Exercise prompt: In the entries below, find every line holding the string "with" and collect it.

Materials provided:

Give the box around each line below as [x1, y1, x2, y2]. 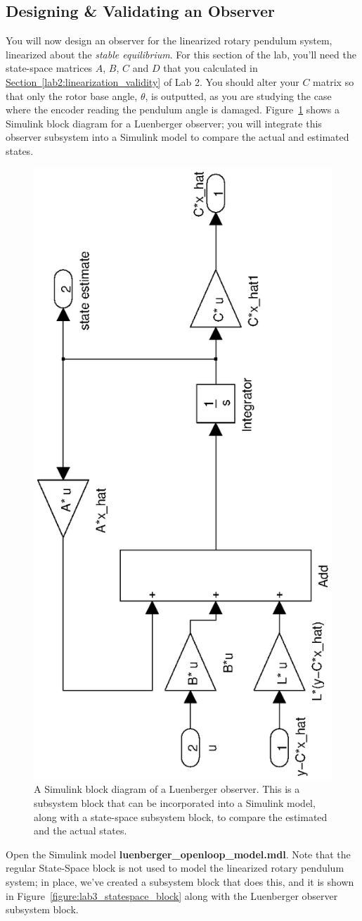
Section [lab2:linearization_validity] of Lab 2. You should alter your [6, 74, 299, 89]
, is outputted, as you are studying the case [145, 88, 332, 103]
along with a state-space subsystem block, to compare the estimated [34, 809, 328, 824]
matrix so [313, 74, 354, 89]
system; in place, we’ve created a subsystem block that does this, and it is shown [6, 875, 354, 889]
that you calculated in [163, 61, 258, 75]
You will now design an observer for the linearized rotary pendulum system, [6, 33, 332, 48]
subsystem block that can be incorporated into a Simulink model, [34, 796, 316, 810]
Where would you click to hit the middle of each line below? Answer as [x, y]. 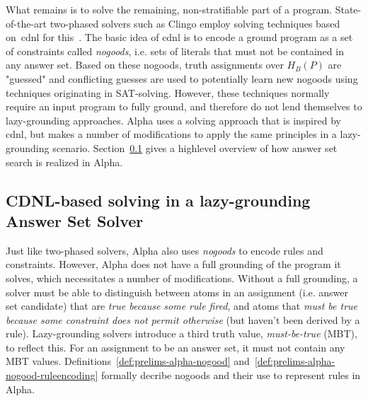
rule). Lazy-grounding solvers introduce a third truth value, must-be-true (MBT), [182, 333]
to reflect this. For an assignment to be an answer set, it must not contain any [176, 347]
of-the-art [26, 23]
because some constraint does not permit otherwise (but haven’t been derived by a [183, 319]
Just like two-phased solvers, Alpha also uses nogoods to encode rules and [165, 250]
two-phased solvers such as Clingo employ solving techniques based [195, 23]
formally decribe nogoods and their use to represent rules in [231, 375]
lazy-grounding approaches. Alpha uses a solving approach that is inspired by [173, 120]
---
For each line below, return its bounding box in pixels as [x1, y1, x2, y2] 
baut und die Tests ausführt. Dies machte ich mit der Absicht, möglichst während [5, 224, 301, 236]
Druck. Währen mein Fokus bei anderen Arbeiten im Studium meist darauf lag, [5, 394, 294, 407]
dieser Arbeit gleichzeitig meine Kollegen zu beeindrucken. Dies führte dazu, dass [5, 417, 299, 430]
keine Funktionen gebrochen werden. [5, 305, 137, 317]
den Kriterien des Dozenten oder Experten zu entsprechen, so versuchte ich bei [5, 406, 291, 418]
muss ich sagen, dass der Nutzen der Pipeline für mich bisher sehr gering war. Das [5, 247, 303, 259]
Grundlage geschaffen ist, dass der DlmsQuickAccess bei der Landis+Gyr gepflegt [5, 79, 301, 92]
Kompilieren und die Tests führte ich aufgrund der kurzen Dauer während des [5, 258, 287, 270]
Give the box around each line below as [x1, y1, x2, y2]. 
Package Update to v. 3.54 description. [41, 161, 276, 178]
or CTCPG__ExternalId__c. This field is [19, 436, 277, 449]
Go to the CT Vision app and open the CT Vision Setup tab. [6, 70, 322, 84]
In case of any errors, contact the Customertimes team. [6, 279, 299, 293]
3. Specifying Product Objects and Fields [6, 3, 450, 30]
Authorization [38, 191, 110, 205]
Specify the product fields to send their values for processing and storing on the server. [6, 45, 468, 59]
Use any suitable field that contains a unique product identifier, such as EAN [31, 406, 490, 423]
* * *
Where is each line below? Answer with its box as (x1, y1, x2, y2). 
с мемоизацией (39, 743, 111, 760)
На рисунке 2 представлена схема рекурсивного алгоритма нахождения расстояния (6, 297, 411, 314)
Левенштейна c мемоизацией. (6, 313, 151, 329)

Answer box:
along with a state-space subsystem block, to compare the estimated [34, 809, 328, 824]
Where is each line below? Answer with its box as (x1, y1, x2, y2). 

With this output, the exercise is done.